◆ Required action: Begin your copy at the line with "top up the balance. [26, 251, 75, 258]" in the records below and end it at the line with "must be in the", restating each line word for word; omit the pictures.

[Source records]
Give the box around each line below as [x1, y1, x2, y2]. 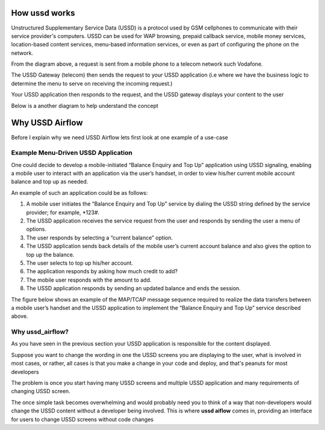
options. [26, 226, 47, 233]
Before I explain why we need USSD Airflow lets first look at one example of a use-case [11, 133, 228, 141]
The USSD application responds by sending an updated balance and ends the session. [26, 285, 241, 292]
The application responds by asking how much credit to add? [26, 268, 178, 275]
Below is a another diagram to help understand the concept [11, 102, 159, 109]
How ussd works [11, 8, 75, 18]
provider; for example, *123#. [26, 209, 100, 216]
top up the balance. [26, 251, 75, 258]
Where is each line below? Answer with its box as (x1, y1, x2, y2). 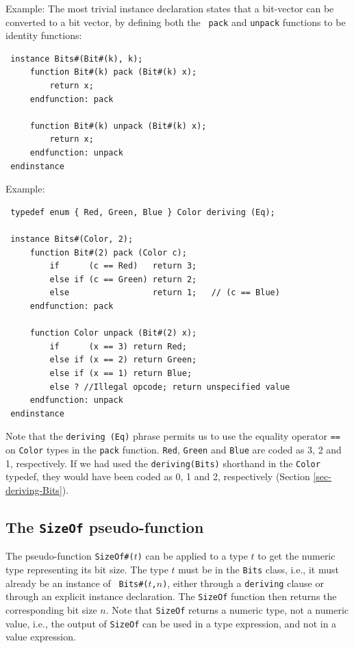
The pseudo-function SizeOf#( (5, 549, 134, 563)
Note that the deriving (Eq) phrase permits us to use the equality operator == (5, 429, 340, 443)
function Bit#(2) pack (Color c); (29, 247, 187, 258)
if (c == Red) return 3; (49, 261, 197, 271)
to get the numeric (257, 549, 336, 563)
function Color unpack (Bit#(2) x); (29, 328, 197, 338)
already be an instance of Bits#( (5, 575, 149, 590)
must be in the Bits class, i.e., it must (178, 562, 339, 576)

* * *

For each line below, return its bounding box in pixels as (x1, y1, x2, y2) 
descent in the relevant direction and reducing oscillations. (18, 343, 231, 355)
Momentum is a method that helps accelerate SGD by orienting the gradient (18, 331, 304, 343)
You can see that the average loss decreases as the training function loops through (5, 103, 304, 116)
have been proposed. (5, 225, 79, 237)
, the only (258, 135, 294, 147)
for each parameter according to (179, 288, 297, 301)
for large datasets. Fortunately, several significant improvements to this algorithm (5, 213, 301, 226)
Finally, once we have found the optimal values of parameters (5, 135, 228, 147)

--

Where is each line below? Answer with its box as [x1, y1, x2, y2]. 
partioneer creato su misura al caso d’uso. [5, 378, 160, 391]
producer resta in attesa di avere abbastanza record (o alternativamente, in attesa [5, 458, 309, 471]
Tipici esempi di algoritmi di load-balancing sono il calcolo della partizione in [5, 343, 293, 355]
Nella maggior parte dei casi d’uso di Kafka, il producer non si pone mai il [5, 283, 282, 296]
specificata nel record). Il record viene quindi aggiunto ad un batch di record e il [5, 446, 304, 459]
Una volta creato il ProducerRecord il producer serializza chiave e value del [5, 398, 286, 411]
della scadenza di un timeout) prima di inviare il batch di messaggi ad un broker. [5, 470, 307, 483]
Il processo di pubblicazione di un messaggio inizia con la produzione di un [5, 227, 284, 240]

◆ Solution:
top up the balance. [26, 251, 75, 258]
Where is each line below? Answer with its box as (x1, y1, x2, y2). 
The pseudo-function SizeOf#( (5, 549, 134, 563)
Note that the deriving (Eq) phrase permits us to use the equality operator == (5, 429, 340, 443)
function Bit#(2) pack (Color c); (29, 247, 187, 258)
if (c == Red) return 3; (49, 261, 197, 271)
to get the numeric (257, 549, 336, 563)
function Color unpack (Bit#(2) x); (29, 328, 197, 338)
already be an instance of Bits#( (5, 575, 149, 590)
must be in the Bits class, i.e., it must (178, 562, 339, 576)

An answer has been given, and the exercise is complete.